The detection method of kit measurement cystatin C of the present invention are as follows:
It is 570nm, a length of 800nm of complementary wave that dominant wavelength is arranged on automatic clinical chemistry analyzer;Reagent R1 and sample are pressed Mixed according to volume ratio 60-70:1, in 35-40 DEG C incubations 3-6 minute, reagent R2 is added immediately and mixes, reagent R2 and reagent R1's Volume ratio is 1:3-4, in 35-40 DEG C of incubation 40-80s, reads absorbance A 1, then after being incubated for 5-10 minute, reading absorbance A 2, The difference for calculating A2 and A1, calculates according to calibration curve, obtains the content of cystatin C in sample.
Specific operating procedure is as shown in table 1, but table 1 only limits one of operating procedure example, does not limit protection model It encloses.
The detecting step of the measurement cystatin C of table 1
Before measuring sample, carry out calibration and Quality Control program, make calibration curve using matched calibration object, it is general and Speech remakes once for calibration curve every 7 days, when following situation occurs, needs to recalibrate: when reagent lot is replaced, instrument When replacing components or maintenance, when quality-control product or sample results exception.Quality Control program: matched quality-control product, Mei Genong are used Degree quality-control product duplicate measurements 10 times calculates precision CV, controls in quality-control product deviation range.

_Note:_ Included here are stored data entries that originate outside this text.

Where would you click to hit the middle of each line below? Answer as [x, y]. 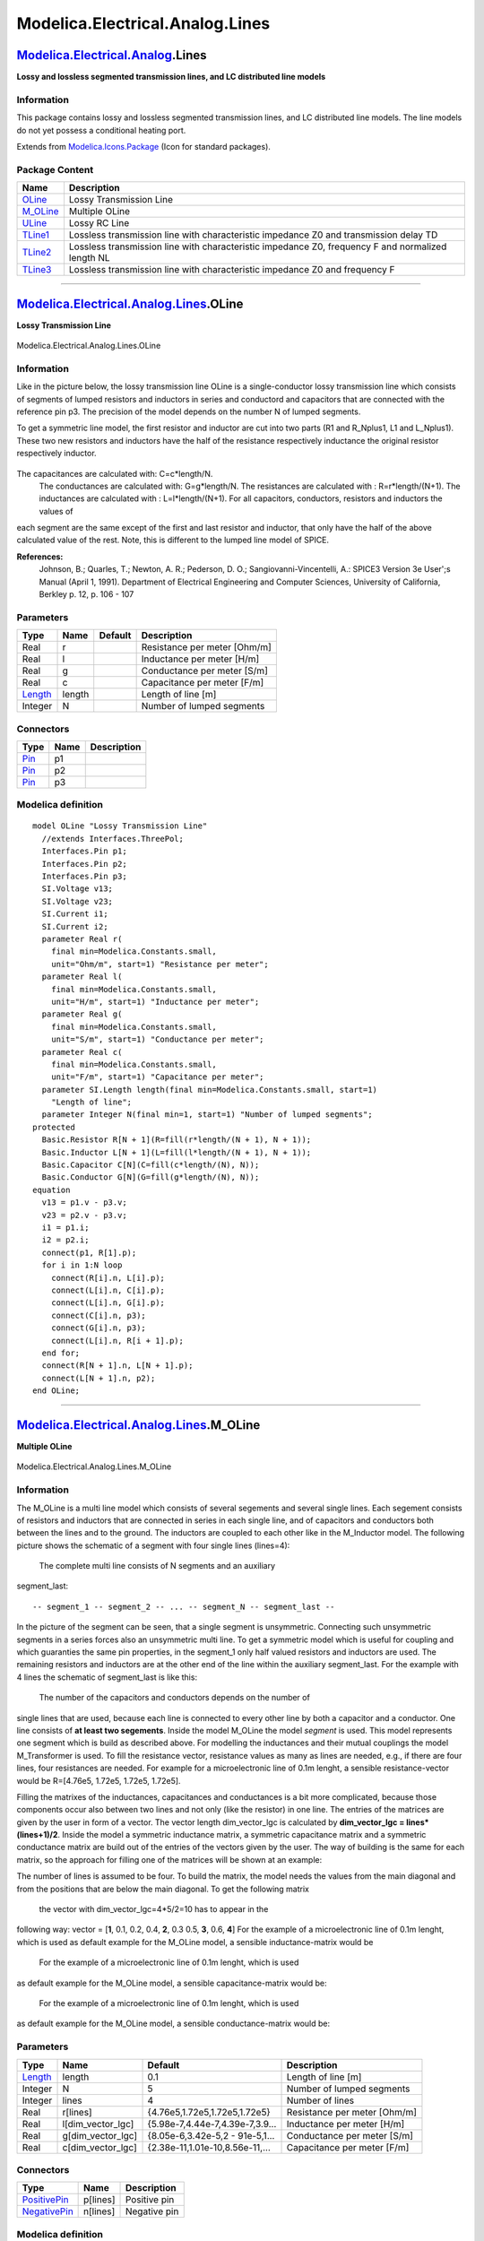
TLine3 [37, 270]
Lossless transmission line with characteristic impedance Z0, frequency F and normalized [258, 247]
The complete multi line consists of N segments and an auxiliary [157, 1566]
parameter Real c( [82, 1052]
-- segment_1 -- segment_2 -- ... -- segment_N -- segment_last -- [184, 1606]
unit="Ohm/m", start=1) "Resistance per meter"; [160, 964]
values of [56, 511]
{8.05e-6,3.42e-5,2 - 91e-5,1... [211, 2135]
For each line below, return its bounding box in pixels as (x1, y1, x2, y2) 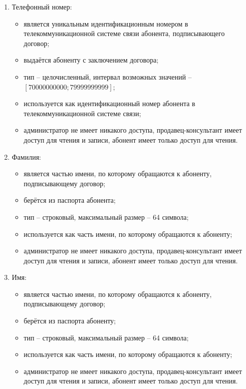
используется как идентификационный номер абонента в (23, 98, 196, 109)
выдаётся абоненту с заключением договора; (23, 55, 159, 65)
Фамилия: (11, 151, 41, 162)
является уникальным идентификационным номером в (23, 18, 188, 29)
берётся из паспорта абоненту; (23, 315, 116, 326)
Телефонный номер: (11, 2, 72, 12)
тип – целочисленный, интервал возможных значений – (23, 71, 192, 82)
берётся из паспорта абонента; (23, 195, 116, 205)
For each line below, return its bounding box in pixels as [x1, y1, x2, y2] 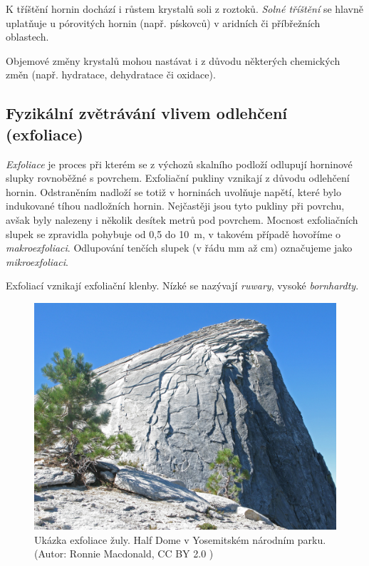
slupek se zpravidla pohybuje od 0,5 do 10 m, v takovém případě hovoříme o [6, 226, 341, 241]
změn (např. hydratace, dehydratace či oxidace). [6, 67, 216, 82]
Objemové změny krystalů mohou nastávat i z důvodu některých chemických [6, 53, 341, 68]
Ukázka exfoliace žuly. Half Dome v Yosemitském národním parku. [34, 532, 326, 547]
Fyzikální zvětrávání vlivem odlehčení [6, 102, 288, 124]
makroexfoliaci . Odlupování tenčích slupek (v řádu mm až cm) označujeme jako [6, 240, 353, 255]
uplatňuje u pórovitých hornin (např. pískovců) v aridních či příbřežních [6, 15, 321, 30]
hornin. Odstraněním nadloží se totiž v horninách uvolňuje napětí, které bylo [6, 184, 341, 199]
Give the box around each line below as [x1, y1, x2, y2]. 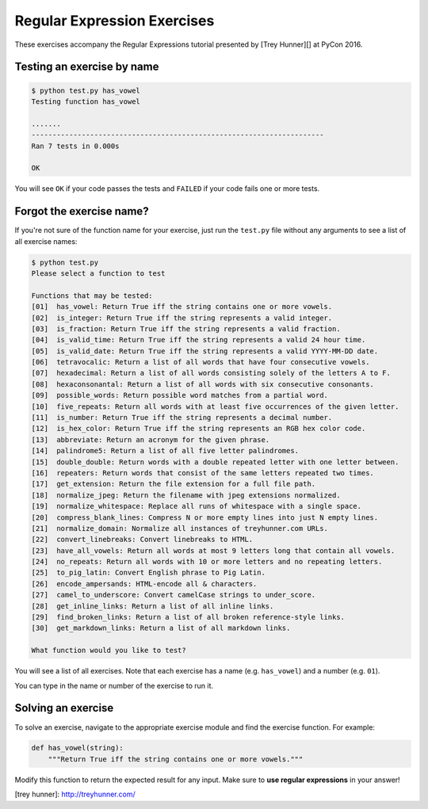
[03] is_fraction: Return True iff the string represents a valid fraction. [31, 324, 341, 333]
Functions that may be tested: [31, 291, 154, 300]
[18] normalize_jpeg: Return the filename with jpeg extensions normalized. [31, 490, 341, 499]
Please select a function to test [31, 269, 166, 277]
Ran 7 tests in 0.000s [31, 141, 120, 151]
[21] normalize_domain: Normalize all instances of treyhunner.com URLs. [31, 524, 329, 532]
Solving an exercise [14, 701, 114, 715]
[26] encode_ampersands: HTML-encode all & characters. [31, 579, 258, 588]

According to calibration curve, sample cystatin C content is calculated:
The absorbance △ A of sample cystatin C content (mg/L)=sample absorbance △ A/ standard items × standard items Guang suppression Plain C content.
Embodiment 1
In the present embodiment, bladder chalone C determining reagent kit includes:
Reagent R1:50mmol/L glycine-HCI buffer, 10g/L sodium chloride, 0.5g/L proclin300, pH 3.0;
(polystyrene latex particles diameter is the anti-human cystatin C antibody polystyrene latex particles of reagent R2:0.1g/L 20nm), 50mmol/L 4- hydroxyethyl piperazineethanesulfonic acid buffer, 1mmol/L 1- sodium nonanesulfonate, 0.5g/L proclin 300,10g/L BSA, pH 7.5.
Embodiment 2
In the present embodiment, bladder chalone C determining reagent kit includes:
Reagent R1:60mmol/L citric acid-sodium citrate buffer solution, 20g/L potassium chloride, 0.3g/L Sodium azide, pH 4.0;
(polystyrene latex particles diameter is the anti-human cystatin C antibody polystyrene latex particles of reagent R2:0.2g/L 30nm), 40mmol/L phosphate buffer, 2mmol/L 3- [3- (gallbladder amido propyl) dimethylamino] propane sulfonic acid inner salt, 0.6g/ L proclin 300,20g/L trehalose, pH 7.2.
Comparative example 1
The kit of comparative example 1 and the difference of embodiment 1 be only that, the pH of reagent R1 is 2.2, other with 1 phase of embodiment Together.
Comparative example 2
The kit of comparative example 2 and the difference of embodiment 2 be only that, the pH of reagent R1 is 4.8, other with 2 phase of embodiment Together.
Comparative example 3
The kit of comparative example 3 and the difference of embodiment 1 are only that the buffer of reagent R1 is sodium phosphate buffer, pH 7.5, it is other same as Example 1.
Comparative example 4
The kit of comparative example 4 and the difference of embodiment 1 are only that the buffer of reagent R1 is sodium carbonate buffer, pH 9.0, it is other same as Example 1.
1, kit tests rheumatoid factor
Use the kit of embodiment 1-2 and comparative example 1-4 according to the step test concentrations of table 2 for the class of 500IU/ML The rheumatism factor.It is 570nm, a length of 800nm of complementary wave that dominant wavelength is arranged on automatic clinical chemistry analyzer.
The RF step of the measurement of table 2 500IU/ML
As shown in FIG. 1, FIG. 1 is the pH of embodiment 1-2 and comparative example 1-4 kit R1 and rheumatoid factor to inhale for measurement result The column diagram of luminosity ABS △ A, embodiment 1-2 and the corresponding rheumatoid factor absorbance A BS △ A difference of comparative example 1-4 kit It is 10,12,60,70,150 and 220, it is known that, the pH of embodiment 1-2 kit can inhibit RF in conjunction with anti-human cystatin C antibody, To generate lesser absorbance change, and the kit of comparative example 1-4 is noticeably greater than embodiment 1-2 to the sensitivity of RF, Generate biggish absorbance change.
2, accuracy measures
Under the conditions of repeatability, same lot number kit, at least retest are tested with low high level calibration object or quality-control product 10 times, this experiment used in low value calibration object be 1 μ g/ml calibration sample, high level calibration object be 6 μ g/ml quality-control product, The average value (x) and standard deviation (s) for calculating separately measured value are calculated the coefficient of variation (CV) by formula CV=s/x × 100%, And relative error.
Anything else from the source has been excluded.